For more information on the 211 Contact Data, see our Dictionary of Terms.
How Rural Ontario Institute Used 211 Contact Data
The Analyzing 211 Rural Unmet Needs study provided program developers and policy makers in the provincial, municipal and non-profit sector with an analysis of 211 data to provide a perspective on how the data might be leveraged to support the delivery of community programs and services, especially in the rural context. ROI and 211 Ontario retained Dillon Consulting to assist with this undertaking. With guidance from the project management team and with input from a project advisory committee, Dillon utilized a suite of GIS tools and a process of exploratory data analysis that allowed for iterative views of the data and the exploration of a series of research questions and a testing of a variety of hypotheses. For example, data was used to analyze patterns in unmet needs – with an emphasis on rural unmet needs.
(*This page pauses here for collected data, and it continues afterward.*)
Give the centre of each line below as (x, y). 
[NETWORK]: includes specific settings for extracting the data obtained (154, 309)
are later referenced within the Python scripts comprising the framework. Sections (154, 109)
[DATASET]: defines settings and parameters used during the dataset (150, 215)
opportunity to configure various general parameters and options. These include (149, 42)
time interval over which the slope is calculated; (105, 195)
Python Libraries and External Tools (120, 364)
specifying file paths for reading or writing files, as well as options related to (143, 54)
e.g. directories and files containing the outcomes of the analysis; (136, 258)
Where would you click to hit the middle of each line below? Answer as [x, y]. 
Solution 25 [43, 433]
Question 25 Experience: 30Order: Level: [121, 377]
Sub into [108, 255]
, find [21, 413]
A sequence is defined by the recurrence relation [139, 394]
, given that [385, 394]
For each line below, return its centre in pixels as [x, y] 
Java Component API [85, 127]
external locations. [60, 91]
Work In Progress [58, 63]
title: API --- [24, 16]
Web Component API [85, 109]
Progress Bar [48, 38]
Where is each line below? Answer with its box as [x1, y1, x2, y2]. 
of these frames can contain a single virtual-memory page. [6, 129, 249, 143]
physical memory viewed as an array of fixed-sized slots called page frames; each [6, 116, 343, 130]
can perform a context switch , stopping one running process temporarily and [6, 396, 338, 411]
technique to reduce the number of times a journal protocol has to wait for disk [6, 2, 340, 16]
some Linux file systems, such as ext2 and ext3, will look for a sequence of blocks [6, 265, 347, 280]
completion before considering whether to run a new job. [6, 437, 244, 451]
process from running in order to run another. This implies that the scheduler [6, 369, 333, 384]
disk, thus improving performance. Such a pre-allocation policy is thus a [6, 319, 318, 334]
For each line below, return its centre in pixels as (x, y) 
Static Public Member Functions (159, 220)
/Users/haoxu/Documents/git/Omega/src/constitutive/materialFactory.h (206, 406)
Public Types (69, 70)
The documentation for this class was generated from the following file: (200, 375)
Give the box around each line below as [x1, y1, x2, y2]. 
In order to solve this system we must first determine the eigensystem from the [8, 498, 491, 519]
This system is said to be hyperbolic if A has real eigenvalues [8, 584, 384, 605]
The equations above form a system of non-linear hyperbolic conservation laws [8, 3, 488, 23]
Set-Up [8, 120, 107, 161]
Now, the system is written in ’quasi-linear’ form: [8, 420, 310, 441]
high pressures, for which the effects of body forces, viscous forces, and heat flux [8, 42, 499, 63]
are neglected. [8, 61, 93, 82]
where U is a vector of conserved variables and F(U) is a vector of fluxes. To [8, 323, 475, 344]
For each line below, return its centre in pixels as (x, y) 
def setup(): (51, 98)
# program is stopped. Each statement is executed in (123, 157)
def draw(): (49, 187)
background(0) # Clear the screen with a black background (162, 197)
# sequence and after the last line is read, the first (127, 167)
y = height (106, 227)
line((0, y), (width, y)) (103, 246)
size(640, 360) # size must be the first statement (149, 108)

Mapped 211 geography data (in contact data) to census subdivisions and also used an index of remoteness.
Analyzing 211 Rural Unmet Needs
Key Benefits of the 211 Ontario Data:
Data Curation
211 maintains comprehensive and standardized resource data about government, health, social and community programs and services in Ontario.
Resource information covers locations, hours, eligibility, services at a location and more. This data is collected by 211’s Community Data Partners and managed by Community Resource Specialists across the 211 System. There are frequent changes to community and social services that 211 and its Data Partners work hard to keep up with for accurate referrals through the phone and online.
Many organizations contribute to the 211 system in Ontario. Learn more.
If you would like to learn more about 211’s data, or would like to access it for a public good initiative, contact 211data@211Ontario.ca.
Partners Using 211 Data
211 resource and contact data has also been shared with numerous researchers and Ontario organizations exploring issues like transportation in rural communities, isolation of seniors in Eastern Ontario, energy poverty, availability of low-cost dental services, and other needs of residents in urban and rural communities. We also continue to work with partners such as the Rural Ontario Institute, Ontario Caregiver Organization, the Community Data Program, the Canadian Index of Wellbeing, the United Way, and municipal planners to improve the usefulness of 211 Contact data in informing decision-making and program investments.